External spike-in genome normalization, usually bacterial or yeast, are generally not helpful with peak calling as it can distort the statistics of peak calling. If they’re included in the bam file, be sure to exclude these with the --chrskip option. The normalization factors could be used in subsequent visualization or differential analysis by manually re-running the bam2wig.pl application with explicit scaling factors.

Variation with Cut-and-Tag

This is very similar to Cut-and-Run, except that a Tn5 transposase fusion is used to digest the chromatin rather than MNase. The advantage is that the library preparation is considerably easier, since adapters are integrated onto the cut-ends without having to do ligation, as with Cut-and-Run.

The disadvantage, however, is that non-targeted and spurious Tn5 digestion does NOT yield a mostly uniform, non-specific, background as with Cut-and-Run, but rather may mirror a more typical ATAC-Seq experiment. In other words, open chromatin regions are digested, which means most promoters will be called as peaks in non-targeted or IgG samples. In practical terms, this means that these peaks should probably not be used as exclusion regions for your experimental samples, as with Cut-and-Run. Obviously, this needs to be evaluated on a case-by-case basis.

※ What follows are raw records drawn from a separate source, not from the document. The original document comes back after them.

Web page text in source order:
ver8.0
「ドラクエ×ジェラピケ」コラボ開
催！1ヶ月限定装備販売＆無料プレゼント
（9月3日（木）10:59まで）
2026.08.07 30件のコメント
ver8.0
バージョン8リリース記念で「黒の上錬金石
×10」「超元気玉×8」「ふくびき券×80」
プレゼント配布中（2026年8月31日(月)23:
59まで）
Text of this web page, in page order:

Otherwise, most of the parameters that apply to Cut-and-Run also apply to Cut-and-Tag.

Variation with MNase-Seq

Processing MNase-Seq files can be done, but with caveats. Generally, “peaks” are not necessarily called in these types of analysis for a few reasons. First, the number of differences are so many that it considerably reduces statistical significance scores for peaks to be called. Second, shifts in nucleosomes can create differences that are generally too small to be reliably called. Third, differences between conditions can go in either direction, up or down, and Macs2 is not suited for these types of differential significance calls.

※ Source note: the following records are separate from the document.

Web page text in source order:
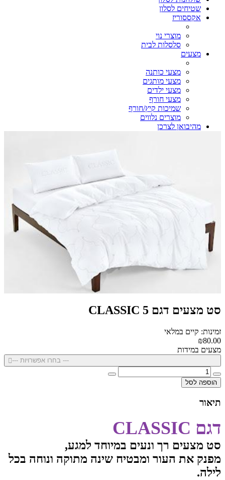
שטיחים לסלון
אקססוריז
מוצרי נוי
סלסלות לבית
מצעים
מצעי כותנה
מצעי מותגים
מצעי ילדים
מצעי חורף
שמיכות קיץ/חורף
מוצרים נלווים
מהיבואן לצרכן
סט מצעים דגם CLASSIC 5
זמינות: קיים במלאי
₪80.00
מצעים במידות
--- בחרו אפשרויות ---
הוספה לסל
תיאור
דגם CLASSIC
סט מצעים רך ונעים במיוחד למגע,
מפנק את העור ומבטיח שינה מתוקה ונוחה בכל
לילה.
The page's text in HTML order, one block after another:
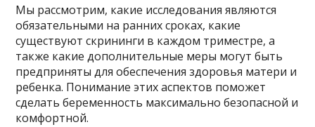
Мы рассмотрим, какие исследования являются
обязательными на ранних сроках, какие
существуют скрининги в каждом триместре, а
также какие дополнительные меры могут быть
предприняты для обеспечения здоровья матери и
ребенка. Понимание этих аспектов поможет
сделать беременность максимально безопасной и
комфортной.
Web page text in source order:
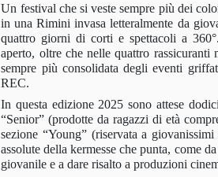
Un festival che si veste sempre più dei
in una Rimini invasa letteralmente da
quattro giorni di corti e spettacoli a
aperto, oltre che nelle quattro rassicuranti
sempre più consolidata degli eventi
REC.
In questa edizione 2025 sono attese d
“Senior” (prodotte da ragazzi di età
sezione “Young” (riservata a
assolute della kermesse che punta, come
giovanile e a dare risalto a produzioni

In personal experience, calling differences as a delta coverage score is generally more reliable. See the generate_differential.pl application as a convenient tool to do this.

Duplication is also a concern, and similar to ATAC-Seq, MNase-derived nucleosome fragments exhibit extremely high biological duplication. The same cautions should be applied with MNase-Seq as with ATAC-Seq (see above).

Reference genome scaling

Using a reference genome for controlling enrichment between conditions, such as including Drosophila chromatin in your ChIP assay of human chromatin as described, for examaple in Orlando et al, is an advanced technique of analysis. Unfortunately, this normalization scale can not be used in peak calling, since it artificially skews the coverage depth and breaks the assumptions of equality (null hypothesis) between ChIP and control required for making a statistically confident peak call. It is best to call peaks without normalization, preferably in a normal or wild type situation, and then assay those peaks with external-genome normalized coverage tracks in subsequent analysis.

Earlier versions of this pipeline included options for scaling. These options remain as advanced options but are not detailed.